State's own projection: 65% of new scholarship recipients already in private school

<4%

Reached

Program reaches fewer than 4% of eligible economically disadvantaged students

$34M

Admin Cost

School improvement fund payout in 2024-25 alone — exceeded budget

Where the Money
Is Actually Going

The Tennessee Education Savings Account (ESA) program was created in 2019 and promised to give low-income students a way out of struggling public schools. By the program's third year, only 28 percent of participating students had come from a Tennessee public school in the prior year.
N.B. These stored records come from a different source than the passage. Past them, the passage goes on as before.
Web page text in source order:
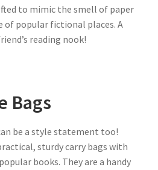
to mimic the smell of paper
of popular fictional places. A
reading nook!
Bags
be a style statement too!
sturdy carry bags with
books. They are a handy
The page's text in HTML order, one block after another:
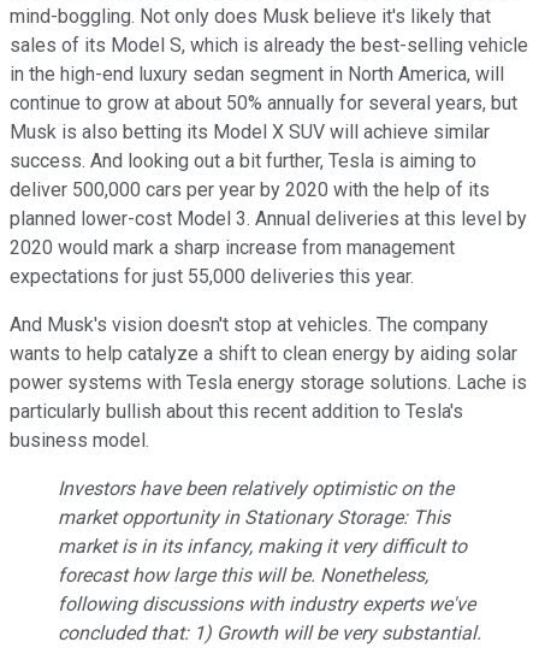
mind-boggling. Not only does Musk believe it's likely that
sales of its Model S, which is already the best-selling vehicle
in the high-end luxury sedan segment in North America, will
continue to grow at about 50% annually for several years, but
Musk is also betting its Model X SUV will achieve similar
success. And looking out a bit further, Tesla is aiming to
deliver 500,000 cars per year by 2020 with the help of its
planned lower-cost Model 3. Annual deliveries at this level by
2020 would mark a sharp increase from management
expectations for just 55,000 deliveries this year.
And Musk's vision doesn't stop at vehicles. The company
wants to help catalyze a shift to clean energy by aiding solar
power systems with Tesla energy storage solutions. Lache is
particularly bullish about this recent addition to Tesla's
business model.
Investors have been relatively optimistic on the
market opportunity in Stationary Storage: This
market is in its infancy, making it very difficult to
forecast how large this will be. Nonetheless,
following discussions with industry experts we've
concluded that: 1) Growth will be very substantial.

The program intended to rescue students from failing schools was instead serving students who were largely already enrolled in private settings.

The problem is even more pronounced with the newer Education Freedom Scholarship Act, passed in January 2025. The state's own fiscal analysis projected that roughly 65 percent of voucher recipients would be families already enrolled in private school before receiving taxpayer-funded scholarships — a subsidy for families who had already made their choice, rather than a genuine opportunity for students who needed one.

28% of ESA participants came from a TN
public school by year three of the program

65% State's own projection for new scholarship
recipients already in private school

The Department of Education has since declined to release data confirming or refuting that projection, stating it is not required by law to do so. That lack of transparency is unacceptable when Tennessee taxpayers are footing the bill.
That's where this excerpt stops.